- Born: December 30, 1996 (age 29) Sunderland, Vermont
- Occupations: Singer, Songwriter
- Instrument: Vocals
- Years active: 2011–present
- Label: Unsigned
- Website: www.take2official.com

= Adrian Chirtea =

American singer and songwriter

Adrian Tiger Chirtea (born December 30, 1996) is an American singer and songwriter. He is half of the duo Take 2, along with his brother Julian Woodrow.

==Biography==
Chirtea is son of Heather Chirtea and Gordon Woodrow. He has a twin brother little more than 10 minutes, Julian Woodrow. Although twins have a different last name because since Adrian was younger he always went by his mother's last name and Julian by his father's.

==Career==
Adrian and his brother have been singing together since they were little and enjoy harmonizing with each other today. They formed a group, consisting of the two called Blackberry Jam. Under this name, they auditioned for the X-Factor in the fall of 2011 making a video of them singing the song, Hallelujah and that got them into X Factor's Boot Camp but were eliminated during the competition.
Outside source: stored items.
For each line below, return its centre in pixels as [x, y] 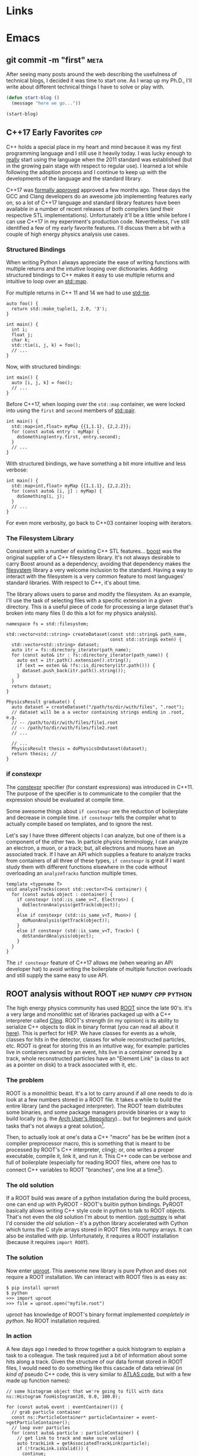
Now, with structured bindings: [44, 366]
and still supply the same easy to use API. [57, 975]
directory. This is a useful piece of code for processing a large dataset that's [99, 607]
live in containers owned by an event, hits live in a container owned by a [94, 1052]
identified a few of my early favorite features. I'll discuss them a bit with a [96, 227]
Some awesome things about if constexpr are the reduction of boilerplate [97, 811]
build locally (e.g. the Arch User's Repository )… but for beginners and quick [99, 1118]
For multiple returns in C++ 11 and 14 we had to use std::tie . [78, 293]
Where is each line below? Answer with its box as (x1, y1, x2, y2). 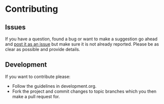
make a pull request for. (12, 93, 60, 99)
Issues (5, 23, 26, 31)
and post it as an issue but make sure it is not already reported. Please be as (5, 41, 159, 47)
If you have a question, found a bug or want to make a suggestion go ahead (5, 36, 158, 42)
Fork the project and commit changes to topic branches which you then (12, 88, 157, 94)
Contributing (5, 3, 58, 15)
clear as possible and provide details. (5, 47, 80, 52)
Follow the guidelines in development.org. (12, 83, 97, 89)
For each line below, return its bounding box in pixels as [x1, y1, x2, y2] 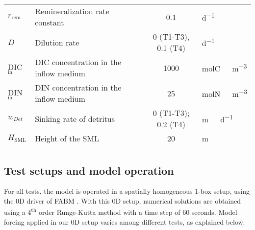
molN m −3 [202, 86, 247, 100]
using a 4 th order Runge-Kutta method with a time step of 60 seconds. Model [4, 206, 237, 217]
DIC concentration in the [35, 56, 121, 68]
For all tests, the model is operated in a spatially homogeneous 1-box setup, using [4, 186, 250, 196]
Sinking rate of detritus [35, 113, 115, 124]
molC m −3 [202, 61, 247, 74]
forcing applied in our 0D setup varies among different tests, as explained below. [4, 216, 245, 227]
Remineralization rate [35, 5, 109, 17]
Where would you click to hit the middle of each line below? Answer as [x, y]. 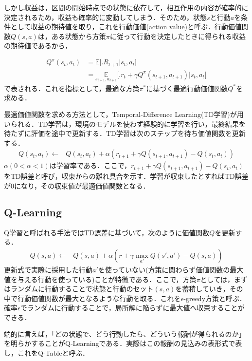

In 2012 they play small shows in their hometown in Vermont and post new covers on YouTube. They tried out for X-Factor again and their audition tape was their Payphone video (That can be found on their YouTube channel) which got them through the first 3 rounds. They also tried out for America's Got Talent and The Voice.

In 2013 they win a scholarship to the 2013 Prodigy Camp Project, a summer program that brings together 20 of the most promising teenage songwriters and filmmakers to hone their craft.